Task brief
When you reach the line containing "peuvent parfois dégager" in the data below, begin returning lines exactly as written, and stop once the line containing "leur alimentation et" has been returned.

Collected data entries:
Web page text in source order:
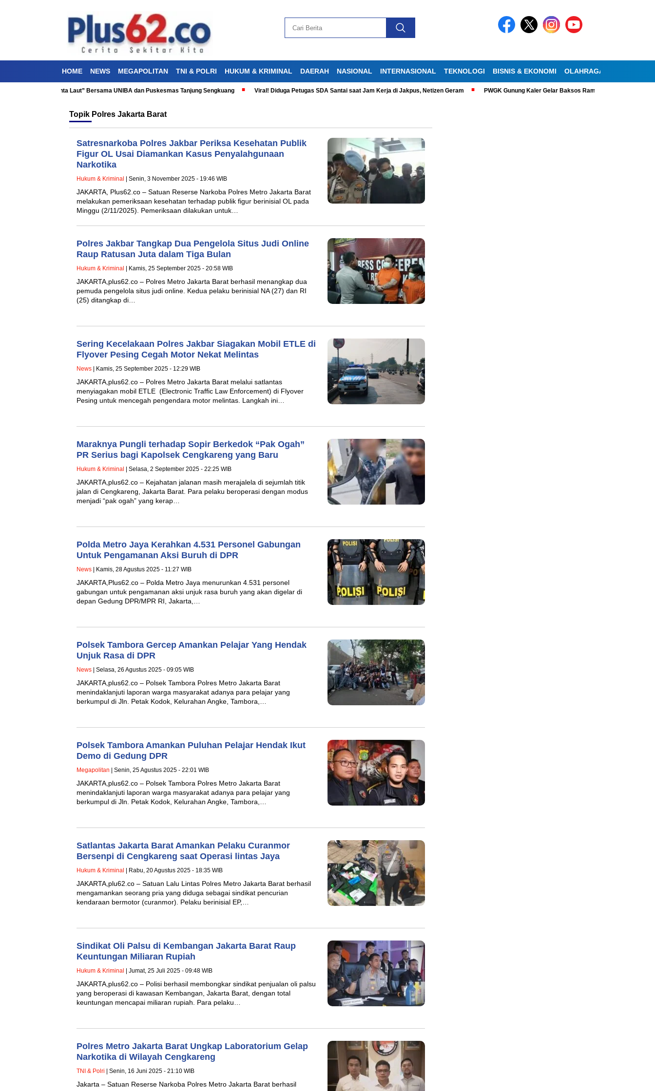
HOME NEWS MEGAPOLITAN TNI & POLRI HUKUM & KRIMINAL DAERAH NASIONAL INTERNASIONAL TEKNOLOGI BISNIS & EKONOMI OLAHRAGA
“Aku Cinta Laut” Bersama UNIBA dan Puskesmas Tanjung Sengkuang Viral! Diduga Petugas SDA Santai saat Jam Kerja di Jakpus, Netizen Geram PWGK Gunung Kaler Gelar Baksos Ramadan, Bantu Lansia
Topik Polres Jakarta Barat
Satresnarkoba Polres Jakbar Periksa Kesehatan Publik
Figur OL Usai Diamankan Kasus Penyalahgunaan
Narkotika
Hukum & Kriminal | Senin, 3 November 2025 - 19:46 WIB
JAKARTA, Plus62.co – Satuan Reserse Narkoba Polres Metro Jakarta Barat
melakukan pemeriksaan kesehatan terhadap publik figur berinisial OL pada
Minggu (2/11/2025). Pemeriksaan dilakukan untuk…
Polres Jakbar Tangkap Dua Pengelola Situs Judi Online
Raup Ratusan Juta dalam Tiga Bulan
Hukum & Kriminal | Kamis, 25 September 2025 - 20:58 WIB
JAKARTA,plus62.co – Polres Metro Jakarta Barat berhasil menangkap dua
pemuda pengelola situs judi online. Kedua pelaku berinisial NA (27) dan RI
(25) ditangkap di…
Sering Kecelakaan Polres Jakbar Siagakan Mobil ETLE di
Flyover Pesing Cegah Motor Nekat Melintas
News | Kamis, 25 September 2025 - 12:29 WIB
JAKARTA,plus62.co – Polres Metro Jakarta Barat melalui satlantas
menyiagakan mobil ETLE (Electronic Traffic Law Enforcement) di Flyover
Pesing untuk mencegah pengendara motor melintas. Langkah ini…
Maraknya Pungli terhadap Sopir Berkedok “Pak Ogah”
PR Serius bagi Kapolsek Cengkareng yang Baru
Hukum & Kriminal | Selasa, 2 September 2025 - 22:25 WIB
JAKARTA,plus62.co – Kejahatan jalanan masih merajalela di sejumlah titik
jalan di Cengkareng, Jakarta Barat. Para pelaku beroperasi dengan modus
menjadi “pak ogah” yang kerap…
Polda Metro Jaya Kerahkan 4.531 Personel Gabungan
Untuk Pengamanan Aksi Buruh di DPR
News | Kamis, 28 Agustus 2025 - 11:27 WIB
JAKARTA,Plus62.co – Polda Metro Jaya menurunkan 4.531 personel
gabungan untuk pengamanan aksi unjuk rasa buruh yang akan digelar di
depan Gedung DPR/MPR RI, Jakarta,…
Polsek Tambora Gercep Amankan Pelajar Yang Hendak
Unjuk Rasa di DPR
News | Selasa, 26 Agustus 2025 - 09:05 WIB
JAKARTA,plus62.co – Polsek Tambora Polres Metro Jakarta Barat
menindaklanjuti laporan warga masyarakat adanya para pelajar yang
berkumpul di Jln. Petak Kodok, Kelurahan Angke, Tambora,…
Polsek Tambora Amankan Puluhan Pelajar Hendak Ikut
Demo di Gedung DPR
Megapolitan | Senin, 25 Agustus 2025 - 22:01 WIB
JAKARTA,plus62.co – Polsek Tambora Polres Metro Jakarta Barat
menindaklanjuti laporan warga masyarakat adanya para pelajar yang
berkumpul di Jln. Petak Kodok, Kelurahan Angke, Tambora,…
Satlantas Jakarta Barat Amankan Pelaku Curanmor
Bersenpi di Cengkareng saat Operasi lintas Jaya
Hukum & Kriminal | Rabu, 20 Agustus 2025 - 18:35 WIB
JAKARTA,plu62.co – Satuan Lalu Lintas Polres Metro Jakarta Barat berhasil
mengamankan seorang pria yang diduga sebagai sindikat pencurian
kendaraan bermotor (curanmor). Pelaku berinisial EP,…
Sindikat Oli Palsu di Kembangan Jakarta Barat Raup
Keuntungan Miliaran Rupiah
Hukum & Kriminal | Jumat, 25 Juli 2025 - 09:48 WIB
JAKARTA,plus62.co – Polisi berhasil membongkar sindikat penjualan oli palsu
yang beroperasi di kawasan Kembangan, Jakarta Barat, dengan total
keuntungan mencapai miliaran rupiah. Para pelaku…
Polres Metro Jakarta Barat Ungkap Laboratorium Gelap
Narkotika di Wilayah Cengkareng
TNI & Polri | Senin, 16 Juni 2025 - 21:10 WIB
Jakarta – Satuan Reserse Narkoba Polres Metro Jakarta Barat berhasil
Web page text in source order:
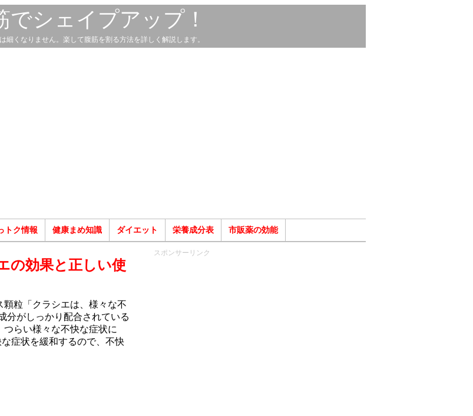
シェイプアップ！
くなりません。楽して腹筋を割る方法を詳しく解説します。
トク情報 健康まめ知識 ダイエット 栄養成分表 市販薬の効能
の効果と正しい使
粒「クラシエは、様々な不
分がしっかり配合されている
らい様々な不快な症状に
症状を緩和するので、不快
スポンサーリンク
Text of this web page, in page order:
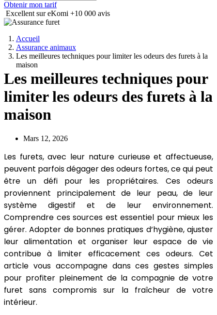
Obtenir mon tarif
Excellent sur eKomi +10 000 avis
Accueil
Assurance animaux
Les meilleures techniques pour limiter les odeurs des furets à la
maison
Les meilleures techniques pour
limiter les odeurs des furets à la
maison
Mars 12, 2026
Les furets, avec leur nature curieuse et affectueuse,
peuvent parfois dégager des odeurs fortes, ce qui peut
être un défi pour les propriétaires. Ces odeurs
proviennent principalement de leur peau, de leur
système digestif et de leur environnement.
Comprendre ces sources est essentiel pour mieux les
gérer. Adopter de bonnes pratiques d’hygiène, ajuster
leur alimentation et organiser leur espace de vie
contribue à limiter efficacement ces odeurs. Cet
article vous accompagne dans ces gestes simples
pour profiter pleinement de la compagnie de votre
furet sans compromis sur la fraîcheur de votre
intérieur.
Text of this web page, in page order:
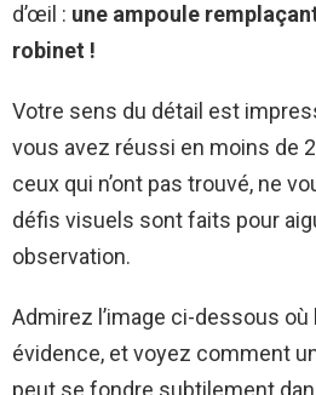
d’œil : une ampoule
robinet !
Votre sens du détail est
vous avez réussi en moins de
ceux qui n’ont pas trouvé, ne
défis visuels sont faits pour
observation.
Admirez l’image ci-dessous où
évidence, et voyez comment
peut se fondre subtilement
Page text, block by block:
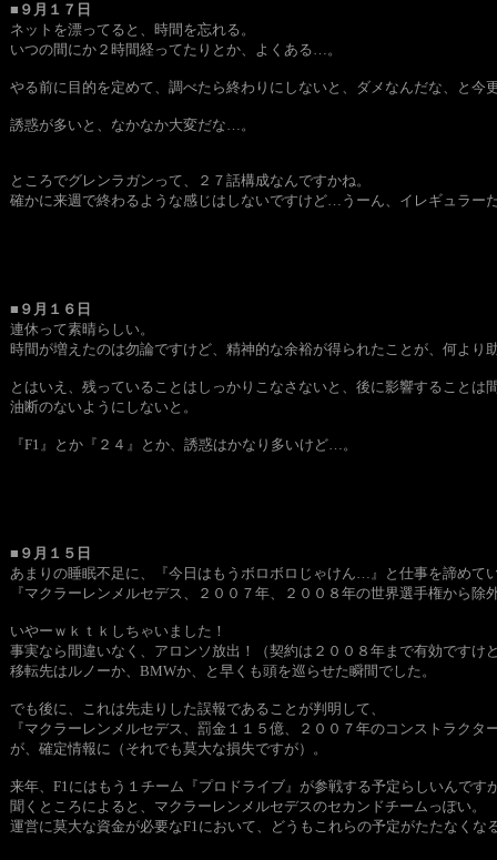
■９月１７日
ネットを漂ってると、時間を忘れる。
いつの間にか２時間経ってたりとか、よくある…。
やる前に目的を定めて、調べたら終わりにしないと、ダメなんだな、と今
誘惑が多いと、なかなか大変だな…。
ところでグレンラガンって、２７話構成なんですかね。
確かに来週で終わるような感じはしないですけど…うーん、イレギュラー
■９月１６日
連休って素晴らしい。
時間が増えたのは勿論ですけど、精神的な余裕が得られたことが、何より
とはいえ、残っていることはしっかりこなさないと、後に影響することは
油断のないようにしないと。
『F1』とか『２４』とか、誘惑はかなり多いけど…。
■９月１５日
あまりの睡眠不足に、『今日はもうボロボロじゃけん…』と仕事を諦めて
『マクラーレンメルセデス、２００７年、２００８年の世界選手権から除
いやーｗｋｔｋしちゃいました！
事実なら間違いなく、アロンソ放出！（契約は２００８年まで有効ですけ
移転先はルノーか、BMWか、と早くも頭を巡らせた瞬間でした。
でも後に、これは先走りした誤報であることが判明して、
『マクラーレンメルセデス、罰金１１５億、２００７年のコンストラク
が、確定情報に（それでも莫大な損失ですが）。
来年、F1にはもう１チーム『プロドライブ』が参戦する予定らしいんです
聞くところによると、マクラーレンメルセデスのセカンドチームっぽい。
運営に莫大な資金が必要なF1において、どうもこれらの予定がたたなくな
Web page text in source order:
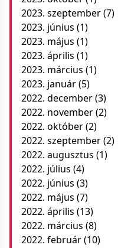
2023. szeptember(7)
2023. június (1)
2023. május (1)
2023. április (1)
2023. március (1)
2023. január(5)
2022. december(3)
2022. november(2)
2022. október(2)
2022. szeptember(2)
2022. augusztus (1)
2022. július (4)
2022. június (3)
2022. május (7)
2022. április (13)
2022. március (8)
2022. február(10)
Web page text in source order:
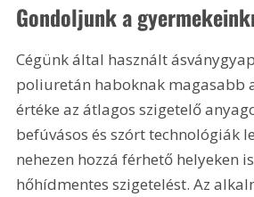
Gondoljunk a
Cégünk által használt
poliuretán haboknak magasabb
értéke az átlagos szigetelő
befúvásos és szórt technológiák
nehezen hozzá férhető helyeken
hőhídmentes szigetelést. Az
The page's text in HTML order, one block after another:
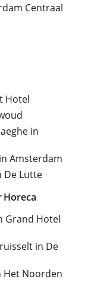
Centraal
Hotel
in
Amsterdam
De Lutte
Horeca
Grand Hotel
in De
Het Noorden
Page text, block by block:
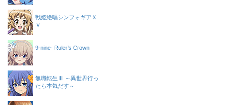
戦姫絶唱シンフォギアＸ
Ｖ
9-nine- Ruler’s Crown
無職転生Ⅲ ～異世界行っ
たら本気だす～
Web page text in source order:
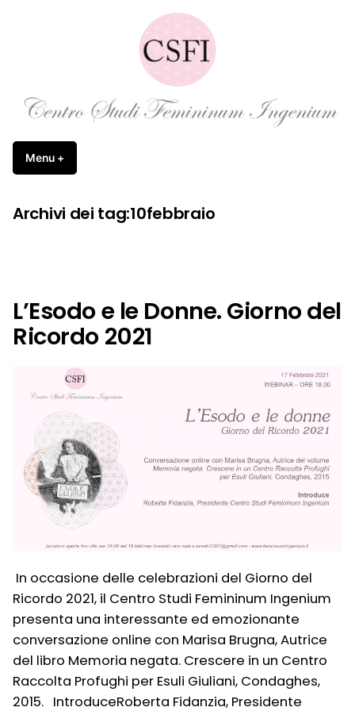
Femininum Ingenium APS
Menu +
Archivi dei tag:10febbraio
L’Esodo e le Donne. Giorno del
Ricordo 2021
In occasione delle celebrazioni del Giorno del
Ricordo 2021, il Centro Studi Femininum Ingenium
presenta una interessante ed emozionante
conversazione online con Marisa Brugna, Autrice
del libro Memoria negata. Crescere in un Centro
Raccolta Profughi per Esuli Giuliani, Condaghes,
2015. IntroduceRoberta Fidanzia, Presidente
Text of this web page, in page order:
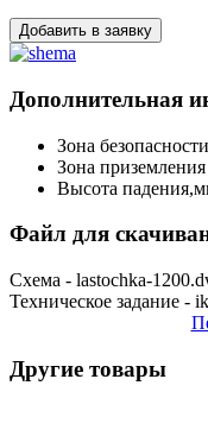
Добавить в заявку
Дополнительная
Зона
Зона
Высота
Файл для
Схема - lastochka-
Техническое задание -
Другие товары
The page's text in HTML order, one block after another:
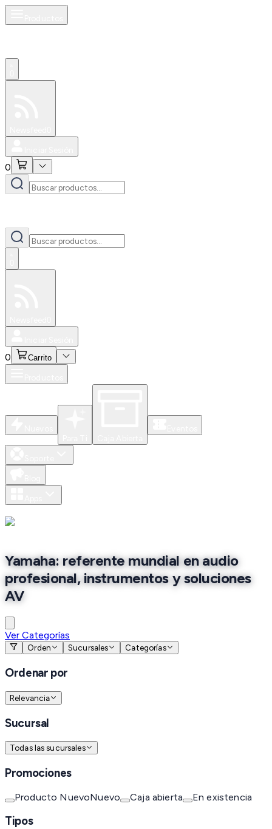
0
0 Carrito
Yamaha: referente mundial en audio
profesional, instrumentos y soluciones
AV
Ver Categorías
Orden Sucursales Categorías
Ordenar por
Relevancia
Sucursal
Todas las sucursales
Promociones
Producto NuevoNuevo Caja abierta En existencia
Tipos
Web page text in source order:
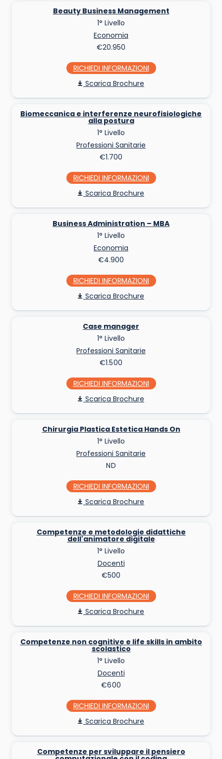
Beauty Business Management
1° Livello
Economia
€20.950
RICHIEDI INFO
Scarica Brochure
Biomeccanica e interferenze neurofisiologiche
alla postura
1° Livello
Professioni Sanitarie
€1.700
RICHIEDI INFO
Scarica Brochure
Business Administration – MBA
1° Livello
Economia
€4.900
RICHIEDI INFO
Scarica Brochure
Case manager
1° Livello
Professioni Sanitarie
€1.500
RICHIEDI INFO
Scarica Brochure
Chirurgia Plastica Estetica Hands On
1° Livello
Professioni Sanitarie
ND
RICHIEDI INFO
Scarica Brochure
Competenze e metodologie didattiche
dell'animatore digitale
1° Livello
Docenti
€500
RICHIEDI INFO
Scarica Brochure
Competenze non cognitive e life skills in ambito
scolastico
1° Livello
Docenti
€600
RICHIEDI INFO
Scarica Brochure
Competenze per sviluppare il pensiero
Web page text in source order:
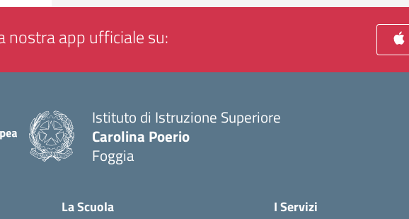
nostra app ufficiale su:
Istituto di Istruzione Superiore
Carolina Poerio
Foggia
La Scuola I Servizi
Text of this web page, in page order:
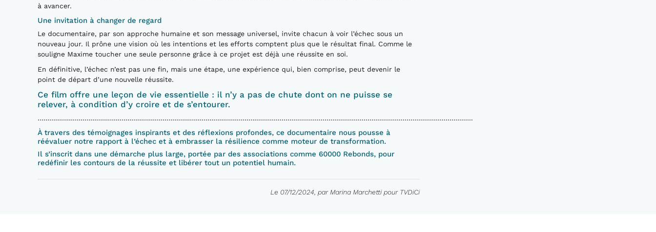
à avancer.
Une invitation à changer de regard
Le documentaire, par son approche humaine et son message universel, invite chacun à voir l’échec sous un
nouveau jour. Il prône une vision où les intentions et les efforts comptent plus que le résultat final. Comme le
souligne Maxime toucher une seule personne grâce à ce projet est déjà une réussite en soi.
En définitive, l’échec n’est pas une fin, mais une étape, une expérience qui, bien comprise, peut devenir le
point de départ d’une nouvelle réussite.
Ce film offre une leçon de vie essentielle : il n’y a pas de chute dont on ne puisse se
relever, à condition d’y croire et de s’entourer.
…………………………………………………………………………………………………................................................................................................................
À travers des témoignages inspirants et des réflexions profondes, ce documentaire nous pousse à
réévaluer notre rapport à l’échec et à embrasser la résilience comme moteur de transformation.
Il s’inscrit dans une démarche plus large, portée par des associations comme 60000 Rebonds, pour
redéfinir les contours de la réussite et libérer tout un potentiel humain.
Le 07/12/2024, par Marina Marchetti pour TVDiCi
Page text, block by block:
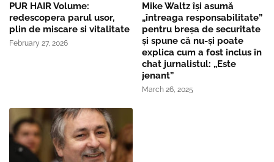
PUR HAIR Volume:
redescopera parul usor,
plin de miscare si vitalitate
February 27, 2026
Mike Waltz îşi asumă
„întreaga responsabilitate”
pentru breşa de securitate
și spune că nu-și poate
explica cum a fost inclus în
chat jurnalistul: „Este
jenant”
March 26, 2025
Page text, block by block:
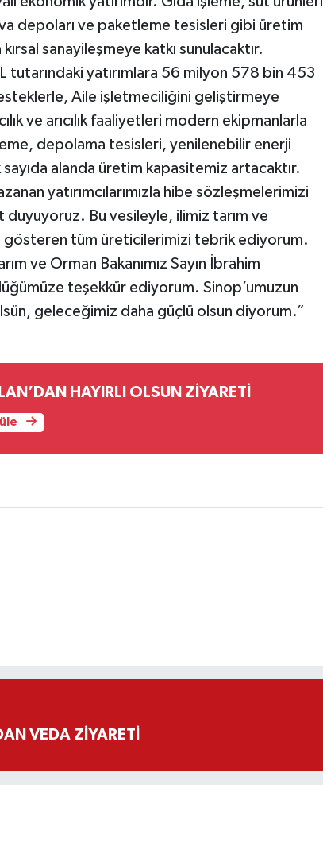
depoları ve paketleme tesisleri gibi üretim
sanayileşmeye katkı sunulacaktır.
tutarındaki yatırımlara 56 milyon 578 bin 453
Aile işletmeciliğini geliştirmeye
ve arıcılık faaliyetleri modern ekipmanlarla
depolama tesisleri, yenilenebilir enerji
alanda üretim kapasitemiz artacaktır.
yatırımcılarımızla hibe sözleşmelerimizi
Bu vesileyle, ilimiz tarım ve
gösteren tüm üreticilerimizi tebrik ediyorum.
ve Orman Bakanımız Sayın İbrahim
teşekkür ediyorum. Sinop’umuzun
geleceğimiz daha güçlü olsun diyorum.”
HAYIRLI OLSUN ZİYARETİ
VEDA ZİYARETİ

Response
peuvent parfois dégager des odeurs fortes, ce qui peut
être un défi pour les propriétaires. Ces odeurs
proviennent principalement de leur peau, de leur
système digestif et de leur environnement.
Comprendre ces sources est essentiel pour mieux les
gérer. Adopter de bonnes pratiques d’hygiène, ajuster
leur alimentation et organiser leur espace de vie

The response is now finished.